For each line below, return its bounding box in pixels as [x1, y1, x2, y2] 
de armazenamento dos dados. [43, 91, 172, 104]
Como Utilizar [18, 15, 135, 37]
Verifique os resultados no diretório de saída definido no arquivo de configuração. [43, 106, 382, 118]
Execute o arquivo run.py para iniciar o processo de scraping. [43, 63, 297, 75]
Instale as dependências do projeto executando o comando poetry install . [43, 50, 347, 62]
* * *
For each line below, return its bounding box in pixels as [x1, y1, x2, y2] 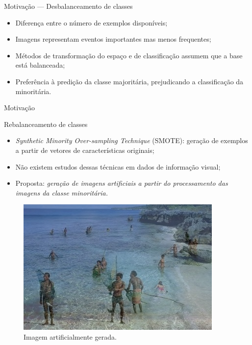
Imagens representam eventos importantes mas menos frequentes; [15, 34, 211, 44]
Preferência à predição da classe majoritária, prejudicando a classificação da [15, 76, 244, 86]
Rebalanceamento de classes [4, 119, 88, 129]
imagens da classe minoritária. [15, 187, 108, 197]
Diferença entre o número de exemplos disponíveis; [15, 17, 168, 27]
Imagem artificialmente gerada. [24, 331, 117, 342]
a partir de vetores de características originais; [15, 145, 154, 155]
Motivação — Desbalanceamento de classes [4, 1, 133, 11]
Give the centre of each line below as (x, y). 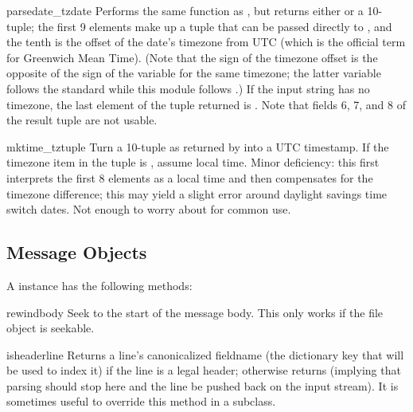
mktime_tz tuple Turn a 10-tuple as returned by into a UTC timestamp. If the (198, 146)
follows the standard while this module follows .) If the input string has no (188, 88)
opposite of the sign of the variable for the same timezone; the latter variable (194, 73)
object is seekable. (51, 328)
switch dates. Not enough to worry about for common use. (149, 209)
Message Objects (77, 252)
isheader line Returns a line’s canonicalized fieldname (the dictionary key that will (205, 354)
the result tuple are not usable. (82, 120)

- _BRIEF_:
Copy each line above that has the word "tuple".

- _SOLUTION_:
mktime_tz tuple Turn a 10-tuple as returned by into a UTC timestamp. If the (198, 146)
the result tuple are not usable. (82, 120)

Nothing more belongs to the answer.